Small Data vs. Big Data: generally, the threshold is “can a small team examine every single example in a reasonable time?”.

Small Data

  • Every record can be manually examined
  • Humans can label data
  • Clean (true and consistent) labels are critical
  • If the labels are inconsistent, it may be more worthy to fix that instead of collecting new data and overcomplicate a model

Big Data

  • Manual labeling is nearly impossible
  • Focus of data processes
  • but problems of rear events in Big Data are pretty similar to the problems of Small Data, where accurate labeling is critical

Unstructured Data

  • Humans can label more data
  • Data Augmentation more likely to be helpful

Structured Data

  • May be more difficult to obtain more data
  • Human labeling may not be possible

Examples #

Unstructured Structured
Small Data Manufacturing visual inspection from 100 training examples Housing price prediction based on square footage, etc. from 50 examples
Big Data Speech recognition from 50 million examples Online shopping recommendations for 1 million users

Label Consistency #

Techniques:

  • Standardizing: make an agreement between MLE, Subject Matter Experts and labelers. As well-defined as posible.
  • Merging Classes: sometimes it’s more productive to treat some classes as one (e.g. “small scratch” and “deep scratch” -> “scratch”)
  • Unknown/Borderline Class: introduce a separate class for ambiguous examples

To verify label consistency, the same data can be re-labeled by a few labelers or even by the same labeler after some time.

Ground Truth Definition #

It is critical to understand how is the Ground Truth defined. How objective it is?

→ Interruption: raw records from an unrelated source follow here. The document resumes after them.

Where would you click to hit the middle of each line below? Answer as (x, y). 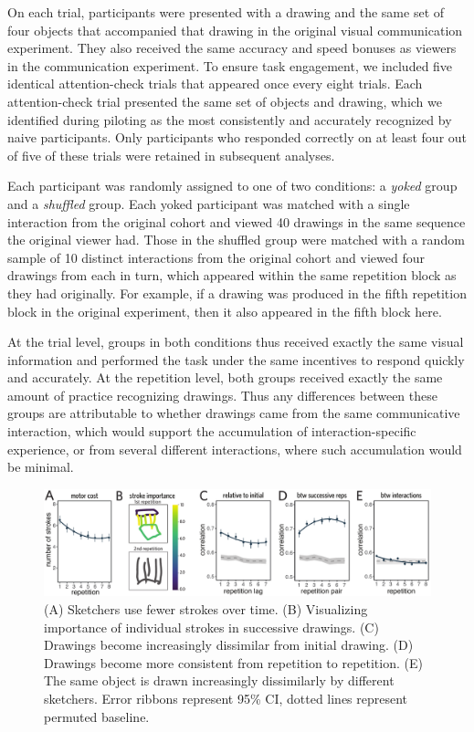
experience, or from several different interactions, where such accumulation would (235, 449)
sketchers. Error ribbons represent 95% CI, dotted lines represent (226, 698)
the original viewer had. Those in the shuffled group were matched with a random (236, 240)
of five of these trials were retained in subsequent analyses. (171, 155)
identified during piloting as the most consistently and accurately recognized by (230, 119)
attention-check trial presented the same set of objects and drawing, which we (225, 101)
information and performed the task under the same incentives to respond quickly (236, 359)
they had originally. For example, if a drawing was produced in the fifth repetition (237, 293)
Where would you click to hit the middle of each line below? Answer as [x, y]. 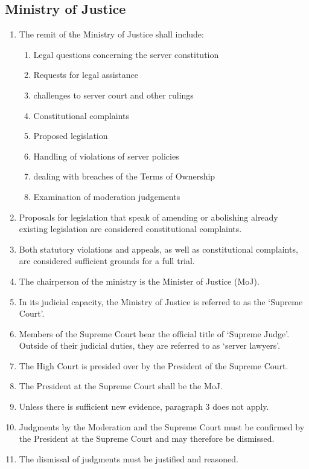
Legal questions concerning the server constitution [126, 54]
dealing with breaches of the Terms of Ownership [124, 176]
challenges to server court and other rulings [113, 95]
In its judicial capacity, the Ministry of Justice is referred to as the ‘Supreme [161, 301]
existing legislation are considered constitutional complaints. [130, 229]
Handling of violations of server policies [106, 156]
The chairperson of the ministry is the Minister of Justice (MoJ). [139, 281]
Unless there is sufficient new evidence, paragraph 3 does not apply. [144, 406]
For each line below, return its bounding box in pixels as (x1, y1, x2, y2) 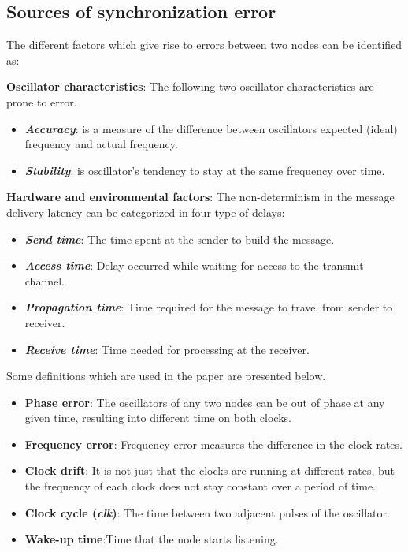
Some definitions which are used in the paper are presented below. (6, 367, 326, 384)
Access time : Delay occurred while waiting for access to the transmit (24, 257, 364, 274)
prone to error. (6, 93, 77, 110)
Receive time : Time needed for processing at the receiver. (24, 341, 310, 357)
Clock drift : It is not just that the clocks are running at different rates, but (24, 462, 395, 479)
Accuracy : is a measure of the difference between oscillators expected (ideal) (24, 120, 398, 136)
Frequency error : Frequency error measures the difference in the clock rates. (24, 435, 402, 452)
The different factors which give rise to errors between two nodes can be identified (6, 36, 402, 53)
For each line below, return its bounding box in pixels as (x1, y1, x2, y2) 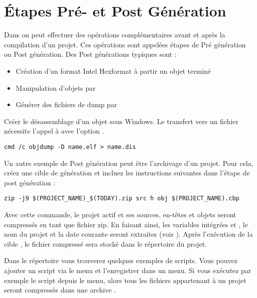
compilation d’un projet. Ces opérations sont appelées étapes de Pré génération (4, 39, 246, 49)
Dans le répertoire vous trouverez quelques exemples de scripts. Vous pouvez (4, 255, 238, 266)
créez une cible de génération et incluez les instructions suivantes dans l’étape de (4, 167, 250, 178)
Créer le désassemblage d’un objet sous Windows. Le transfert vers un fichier (4, 116, 239, 126)
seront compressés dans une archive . (4, 285, 116, 295)
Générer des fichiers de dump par (15, 99, 117, 110)
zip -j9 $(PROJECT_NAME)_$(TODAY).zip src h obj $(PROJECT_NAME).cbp (4, 195, 240, 202)
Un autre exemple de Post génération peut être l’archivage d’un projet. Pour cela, (4, 157, 254, 168)
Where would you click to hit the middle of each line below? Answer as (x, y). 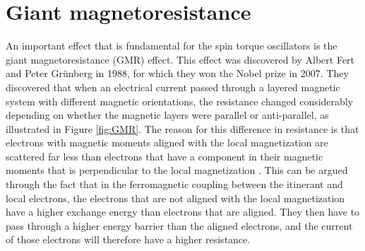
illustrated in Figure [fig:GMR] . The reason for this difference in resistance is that (182, 128)
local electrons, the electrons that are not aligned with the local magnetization (175, 198)
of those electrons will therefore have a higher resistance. (128, 239)
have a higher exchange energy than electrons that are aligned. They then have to (183, 212)
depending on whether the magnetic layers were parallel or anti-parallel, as (167, 115)
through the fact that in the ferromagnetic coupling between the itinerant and (174, 184)
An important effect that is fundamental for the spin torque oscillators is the (172, 46)
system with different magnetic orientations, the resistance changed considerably (180, 101)
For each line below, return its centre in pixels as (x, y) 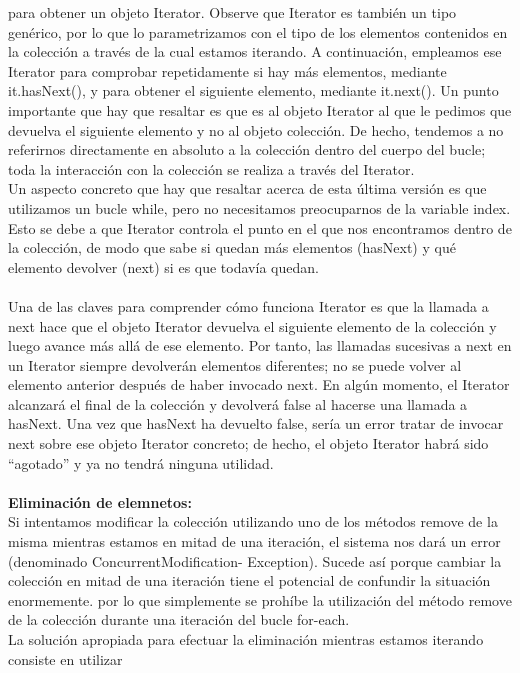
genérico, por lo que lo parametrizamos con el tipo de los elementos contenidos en (258, 31)
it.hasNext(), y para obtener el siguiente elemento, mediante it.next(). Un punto (253, 90)
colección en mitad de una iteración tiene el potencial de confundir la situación (249, 580)
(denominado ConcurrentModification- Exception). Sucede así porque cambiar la (255, 560)
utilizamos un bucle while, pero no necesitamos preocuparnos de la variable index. (259, 207)
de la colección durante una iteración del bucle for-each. (179, 619)
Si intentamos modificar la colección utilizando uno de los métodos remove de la (253, 521)
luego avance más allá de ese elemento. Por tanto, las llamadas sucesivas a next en (260, 345)
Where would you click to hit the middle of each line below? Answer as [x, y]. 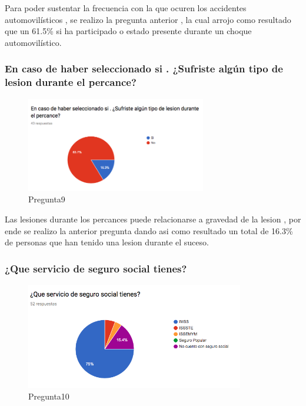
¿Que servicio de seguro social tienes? [96, 268]
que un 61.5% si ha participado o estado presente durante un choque [128, 31]
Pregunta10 [49, 396]
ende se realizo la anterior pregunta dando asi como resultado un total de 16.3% [149, 230]
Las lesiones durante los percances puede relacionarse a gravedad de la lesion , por [153, 219]
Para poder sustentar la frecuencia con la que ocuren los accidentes [126, 8]
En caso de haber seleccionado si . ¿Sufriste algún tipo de [144, 69]
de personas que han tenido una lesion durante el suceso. [107, 242]

When the GT is externally defined, HLP (Human Level Performance) gives an estimate of irreducable error. But if the GT is defined by a human’s decision, it is the algorithm accuracy is generally “how close it is to the human’s opinion”.

Obtain New Data #

The earlier you start to iterate through model training cycle - the better.

Brainstorm list of data sources:

Source Amount Cost Time
Owned 100 units $0 0
Crownsourced 1000 units $10000 14d
Pay for labels 100 units $6000 7d
Purchase data 1000 units $10000 1d
Don’t increase the dataset size more than 10x at a time. Otherwise, it can be really hard to predict how it will affect the model

Data Provenance and Data Linage #

Data Provenance: where the data comes from.
Data Linage: how to reproduce the same data through sequence of steps.